And Christians know that unless they follow the Lord whom the Scriptures reveal, their religion is vain and their study unprofitable. Indeed, only by doing what the Scriptures command us can we know what they mean. The disciplined response of the heart is the key to understanding the truth.

The Star the Magi saw, the scrolls and the community that taught them, the eyes the Magi saw with and their hearts that responded — don't these elements together form a better metaphor for the way we know God's Word than the three- legged stool? But, you'll reply, this model of human knowing is surely not peculiar to the Anglican tradition.

You're absolutely right. We need to look elsewhere for an "Anglican way of theology," if there is one. In the meantime, stools won't help.

 

Leslie Fairfield is Professor of Church History at Trinity Episcopal School for Ministry in Ambridge, Pennsylvania.



TOPICS: Mainline Protestant
KEYWORDS: anglican; stool; threeleggedstool
The following four articles were posted the same day on titusonenine, for discussion.

Posted 3:05 PM by kendall
Comments on the Three Legged Stool

The three pieces below ought to be enough, I hope, to generate some discussion about the three legged stool. I will only make two comments at this point.

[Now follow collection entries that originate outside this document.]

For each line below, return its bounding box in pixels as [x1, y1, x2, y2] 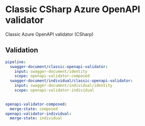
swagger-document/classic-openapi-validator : [10, 64, 108, 69]
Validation [5, 46, 38, 54]
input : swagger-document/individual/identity [14, 83, 113, 88]
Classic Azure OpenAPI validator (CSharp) [5, 31, 94, 37]
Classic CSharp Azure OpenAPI [5, 4, 140, 15]
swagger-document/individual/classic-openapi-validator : [10, 78, 133, 83]
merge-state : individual [10, 116, 63, 121]
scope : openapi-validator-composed [14, 74, 90, 79]
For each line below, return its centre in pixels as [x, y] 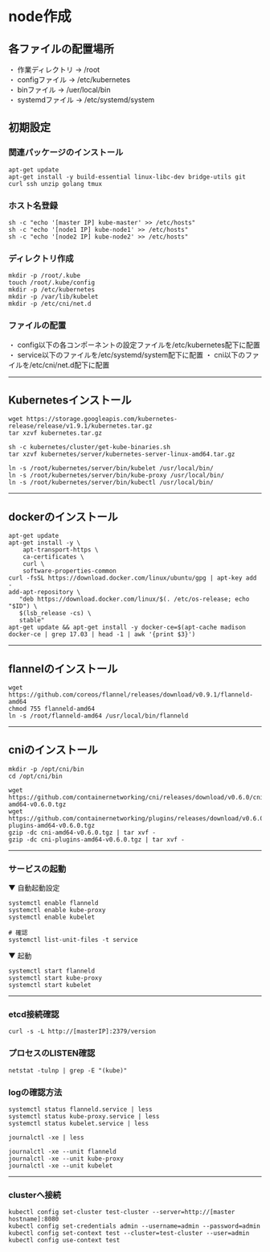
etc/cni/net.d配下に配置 [71, 365]
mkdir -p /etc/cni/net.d [50, 304]
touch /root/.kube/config [51, 283]
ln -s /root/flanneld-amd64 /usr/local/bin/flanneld [98, 716]
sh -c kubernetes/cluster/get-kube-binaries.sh [90, 448]
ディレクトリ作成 [41, 258]
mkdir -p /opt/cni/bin [46, 769]
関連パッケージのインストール [66, 152]
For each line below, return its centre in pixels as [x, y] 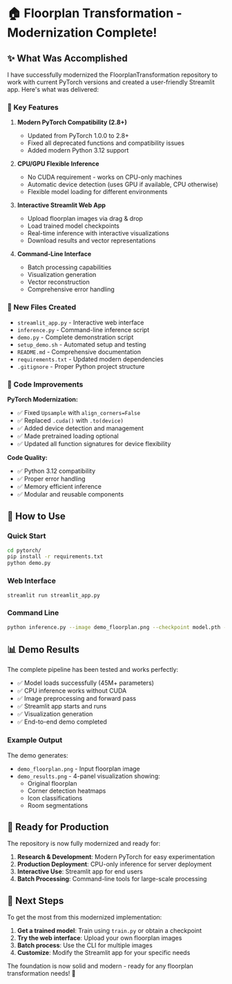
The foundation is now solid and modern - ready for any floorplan [100, 966]
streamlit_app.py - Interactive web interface [80, 322]
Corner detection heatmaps [67, 791]
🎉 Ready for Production [58, 827]
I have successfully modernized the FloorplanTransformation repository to [113, 75]
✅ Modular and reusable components [70, 494]
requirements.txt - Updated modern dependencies [90, 359]
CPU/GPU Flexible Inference [58, 164]
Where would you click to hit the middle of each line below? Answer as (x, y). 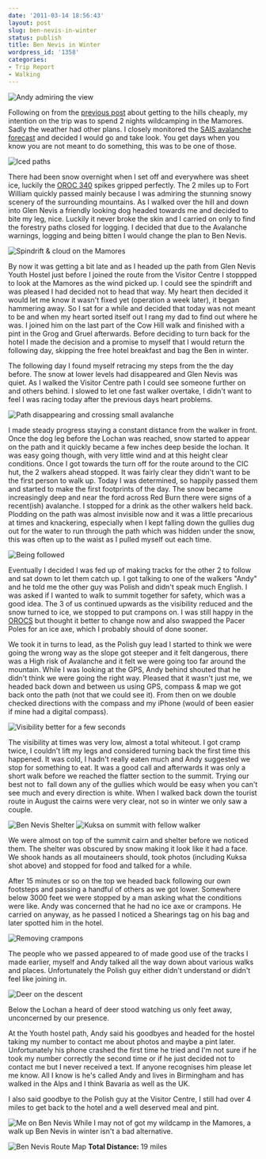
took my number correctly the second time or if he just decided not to (122, 1058)
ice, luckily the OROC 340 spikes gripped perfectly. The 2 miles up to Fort (129, 185)
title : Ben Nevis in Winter (55, 45)
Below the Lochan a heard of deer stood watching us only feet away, (120, 1009)
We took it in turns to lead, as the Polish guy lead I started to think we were (130, 644)
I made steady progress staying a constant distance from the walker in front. (133, 430)
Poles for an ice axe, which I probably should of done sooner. (108, 629)
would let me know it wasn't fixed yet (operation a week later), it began (124, 300)
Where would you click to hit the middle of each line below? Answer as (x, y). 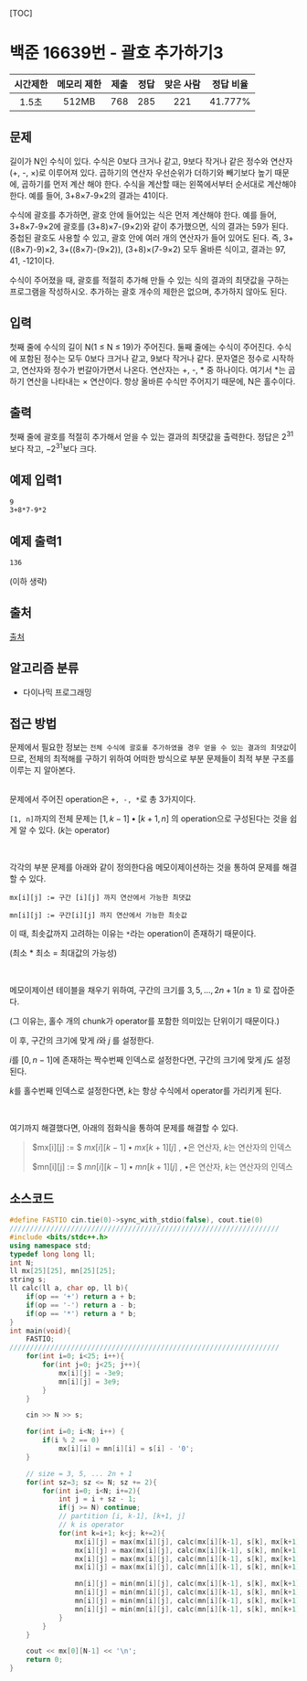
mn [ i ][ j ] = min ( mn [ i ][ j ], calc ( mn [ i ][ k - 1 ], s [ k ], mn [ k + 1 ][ (189, 1609)
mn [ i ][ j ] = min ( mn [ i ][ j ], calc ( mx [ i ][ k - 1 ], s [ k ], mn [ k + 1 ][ (189, 1592)
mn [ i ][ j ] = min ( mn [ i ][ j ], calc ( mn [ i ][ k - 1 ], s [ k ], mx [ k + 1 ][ (189, 1601)
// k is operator (91, 1525)
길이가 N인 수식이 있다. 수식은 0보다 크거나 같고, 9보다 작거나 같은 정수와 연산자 (151, 161)
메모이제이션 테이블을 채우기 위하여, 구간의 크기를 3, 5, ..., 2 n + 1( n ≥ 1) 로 (140, 990)
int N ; (22, 1263)
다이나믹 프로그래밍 (57, 692)

First, Richard Hooker never spoke about a stool with three legs. The correct quote is: "What Scripture doth plainly deliver, to that the first place both of credit and obedience is due; the next whereunto, is what any man can necessarily conclude by force of Reason; after this, the voice of the church succeedeth" (Laws of Ecclesiastical Polity, Vol. 5). It ought to get our curiosity up that Hooker not only doesn't use the image of the stool, but when he discusses the threesome at all it is in a different order than nearly all of those who claim the existence of such a stool.

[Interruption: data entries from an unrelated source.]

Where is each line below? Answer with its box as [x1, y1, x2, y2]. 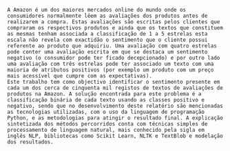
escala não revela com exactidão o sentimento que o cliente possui [7, 36, 208, 43]
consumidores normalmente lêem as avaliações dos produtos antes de [7, 12, 208, 19]
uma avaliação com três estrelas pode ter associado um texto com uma [7, 60, 214, 67]
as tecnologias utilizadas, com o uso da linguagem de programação [7, 108, 205, 115]
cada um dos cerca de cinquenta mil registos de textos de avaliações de [7, 84, 224, 91]
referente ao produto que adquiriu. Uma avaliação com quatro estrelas [7, 43, 217, 49]
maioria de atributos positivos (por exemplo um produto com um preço [7, 67, 214, 73]
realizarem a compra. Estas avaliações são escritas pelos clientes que [7, 19, 220, 25]
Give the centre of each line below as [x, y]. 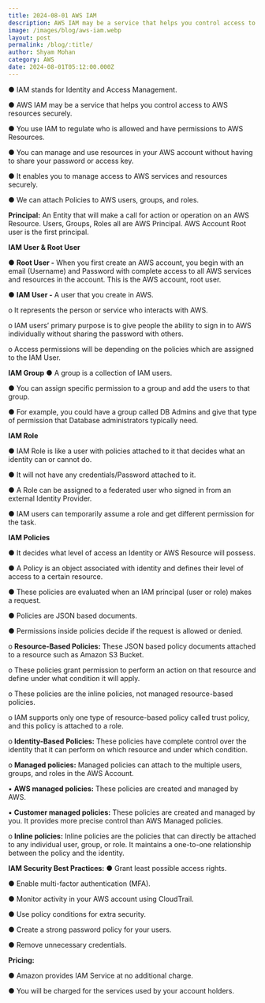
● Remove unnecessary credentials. [67, 944]
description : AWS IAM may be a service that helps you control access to [132, 23]
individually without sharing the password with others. [96, 334]
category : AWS [32, 60]
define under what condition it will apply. [74, 678]
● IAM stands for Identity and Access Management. [93, 89]
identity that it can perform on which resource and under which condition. [128, 749]
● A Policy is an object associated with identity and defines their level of [126, 568]
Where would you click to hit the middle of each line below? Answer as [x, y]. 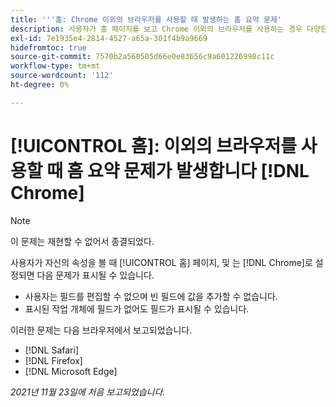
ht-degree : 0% [40, 85]
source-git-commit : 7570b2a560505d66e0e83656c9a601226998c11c [142, 57]
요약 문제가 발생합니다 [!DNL [198, 170]
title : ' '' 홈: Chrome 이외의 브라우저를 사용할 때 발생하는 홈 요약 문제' [146, 19]
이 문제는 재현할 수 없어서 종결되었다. [82, 241]
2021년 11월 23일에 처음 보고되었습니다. [88, 392]
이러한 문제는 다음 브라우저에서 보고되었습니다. [101, 330]
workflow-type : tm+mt [55, 66]

I also have questions about the precise meaning of the term “reason.” Often this word is defined as human analytical capacity, and sometimes even as simple common sense. The picture seems to be of a person examining the evidence and then deciding what is the most “reasonable” interpretation. But many of the prominent classical Anglicans—people such as Thomas Cranmer, Richard Hooker, and their contemporaries —meant something quite different when they used the term “reason.”

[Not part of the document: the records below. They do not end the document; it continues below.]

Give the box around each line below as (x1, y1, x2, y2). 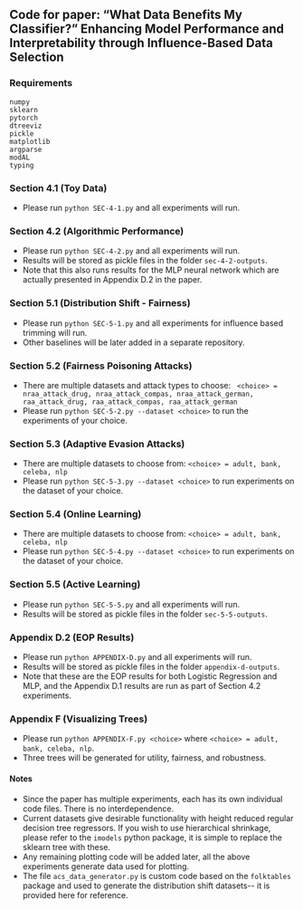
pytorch (9, 113, 39, 122)
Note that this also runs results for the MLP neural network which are (22, 264, 279, 275)
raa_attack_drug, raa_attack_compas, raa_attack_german (22, 397, 238, 407)
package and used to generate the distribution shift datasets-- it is (22, 880, 270, 891)
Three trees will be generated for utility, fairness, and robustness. (22, 752, 267, 763)
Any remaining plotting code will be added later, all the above (22, 851, 251, 862)
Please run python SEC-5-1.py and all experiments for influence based (22, 317, 284, 329)
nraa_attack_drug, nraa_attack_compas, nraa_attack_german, (22, 389, 254, 398)

Reason for them was the means by which they could try to understand God’s revelation in Jesus Christ; neither it nor Tradition was given equal weight with Scripture. Rather than being isolated from Scripture and Tradition, reason was formed by these two sources: it was a faculty saturated by revelation and grace. The closest idea in modern parlance may be Christian character or virtue, and it is character of a particular kind, best seen in Jesus' very important statement in John 7:17: "if any one's will is to do his will, he shall know..." Part of the mystery of revelation is that it is given "through faith for faith" (Romans 1:17), and therefore a spiritual disposition to seek after God in one's heart is one of the preconditions that enables a person to better hear his voice.


Posted 2:46 PM by kendall
Christopher Seitz on the Three Legged Stool

At some point in the twentieth century, Anglican Christians became persuaded they possessed a special divining rod for discerning Christian truth. Indeed, it was raised to the status of Anglicanism’s special signature as such, against the denominational distinctives of others. It so took hold in the last century, in the vacuum created by the loss of a serious, pre-Tractarian doctrine of scripture, that it succeeded in cutting a wide swath through ecclesial discussions before it won a major victory: claim to antiquity and venerable, across-the-ages authority. That is, it became just the sort of comprehensive, sufficiently vague, allegedly distinctive Anglican “principle” needed to do duty once it was no longer clear what Pusey had been worried about. This principle stood ready to accommodate Anglicans of every stripe, and indeed one might argue that it was the most lethal agent of obfuscation ever foisted upon Christian people, by virtue of its ability to confuse and forestall and shift and defer. The ultimate insult to history was to suggest that Richard Hooker was its progenitor.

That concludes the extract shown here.